Because the tests are random, it is essential to carefully record the test input and the program output, as otherwise faults may be missed, or may be irreproducible. The flog rig creates the files flog1.log and flog1.sum that contain details and summary respectively of the tests and results from the rig.
The GGrep flog rig compares the output of GNU grep with Grouse Grep across a set of option switch combinations. The input files are the files in the source directory (mainly C source and object files); while this is a reasonable mix of files, there is some variability in the file data which may affect test effectiveness.
In addition to testing both the output and the return status code, the rig also compares the execution time of GNU versus Grouse for the specified pattern and option switch setting, and selects a colour from bright green (if Grouse is more than 30% faster) to bright red (if Grouse is more than 20% slower).

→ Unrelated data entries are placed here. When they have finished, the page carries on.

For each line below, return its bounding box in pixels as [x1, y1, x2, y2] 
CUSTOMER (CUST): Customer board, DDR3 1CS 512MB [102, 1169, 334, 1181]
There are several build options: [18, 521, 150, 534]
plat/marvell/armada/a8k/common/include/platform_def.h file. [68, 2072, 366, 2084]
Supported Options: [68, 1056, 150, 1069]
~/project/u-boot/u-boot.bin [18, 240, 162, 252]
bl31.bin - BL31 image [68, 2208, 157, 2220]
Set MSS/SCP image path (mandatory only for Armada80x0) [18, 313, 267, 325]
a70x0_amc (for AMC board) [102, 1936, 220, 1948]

The flog script is called flog1 , and is in the flog subdirectory under the project root. You need to use a terminal window with 120 columns to support the wide format. As with the regression rig, the test script assumes that the program is ../src/ggrep
Some patterns are known to fail in this test: Most of these failures come from differences in interpreting "^ " as a literal or as a start-of-line character when the character appears anywhere in the RE other than in the first position. GNU's choices here depend on the way the DFA compiles the RE, which is obscure to outsiders (to say the least). Since Grouse Grep needs to be reworked to use a DFA match engine itself, I haven't bothered to fix this discrepancy.

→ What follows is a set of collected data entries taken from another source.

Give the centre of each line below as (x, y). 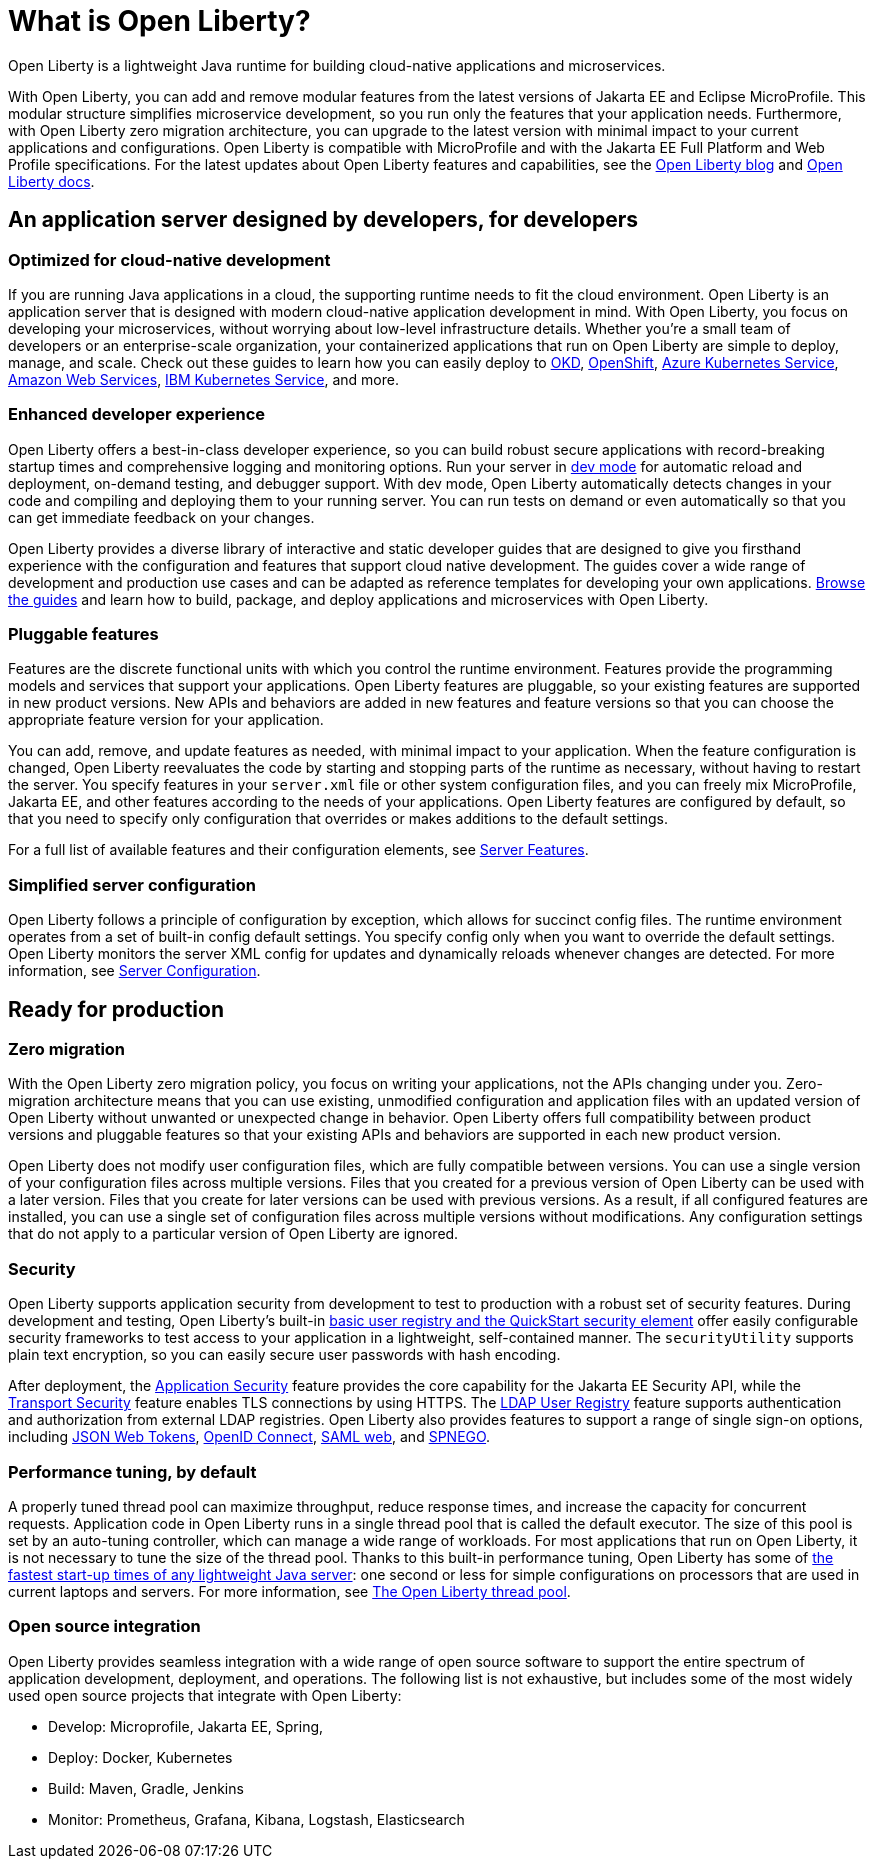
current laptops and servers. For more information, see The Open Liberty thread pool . (289, 1591)
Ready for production (116, 1009)
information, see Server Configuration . (134, 971)
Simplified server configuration (132, 884)
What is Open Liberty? (159, 21)
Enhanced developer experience (137, 414)
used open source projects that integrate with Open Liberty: (205, 1695)
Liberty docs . (51, 181)

Thre has been a mild bias during development towards handling large files more efficiently than smaller files, although this has been corrected to some extent by the flog rig. The main file searched for performance testing has been an 8Mb BBS catalogue file from a local supplier, downloaded in 1995. Here is a sample of the lines in the file (grepping for grep):
UWIN10.ZIP 80690 17/11/91 All the joy of UNIX with a Windows user interface! cat, cd, cp, df, fgrep, lpr, ls, od, pr, sort, touch, uniq, and wc are included. Input/output redirection and pipes are supported. A good addition to development environments. Try it with the Quick C for Windows tools menu! BMGREP1.ZIP 10708 21/03/89 c - source code included in bmgrep.ZIP BM.ZIP 32750 03/08/86 much faster file search than grep ci86 FGREP181.ZIP 28774 05/10/94 Fgrep V1.81: Fast Unix-like Util That can be Used to Find Strings of Chars in Ascii Text Files, and Arbitrary Sequences of Bytes in Other Files; Recursive Subdir Searches; Search Fields can be Defined; Build Your Own Frequ FGREP172.ZIP 13024 22/11/89 Ver 1.72 Of Fgrep Searches For Text Within Fls PICNIX3.ZIP 49459 30/07/86 3 5 unix fgrep grep ls more doc LOOKFR.ZIP 4347 14/10/90 Search Ascii Zips Without Unzipping! Need Fgrep Als UTOOLS.ZIP 140674 02/02/88 unix tools for msdos grep pr chmod..etc GREPDDJ.ZIP 28715 18/05/86 grep from dr dobb's toolbox source too GREP203.ZIP 29287 21/06/93 (f)grep utility for OS/2 2.0 GA. v2.03 grep text searching u GREP152A.ZIP 28540 14/12/92 Grep v1.52A: OS/2 2.0 GA level grep utility designed to search from the current path on downwards. RGREP.ZIP 6380 09/10/91 This is a PERL language script. In addition to showing what a working script looks like, it is also a very good implementation of egrep, with a recursive directory search added. Requires PERL4014.ZIP.
And although it's neither required nor recommended that you look at this file, here is the entire 8Mb file, compressed to 2.4Mb or so with bzip2: bbscat.bz2 .
Why is "faults" consistently misspelt as "faultss" in the test rig? The answer is: So that passing all tests doesn't fool you into thinking that the program's perfect. This typo in the test rig is a gentle reminder to be wary.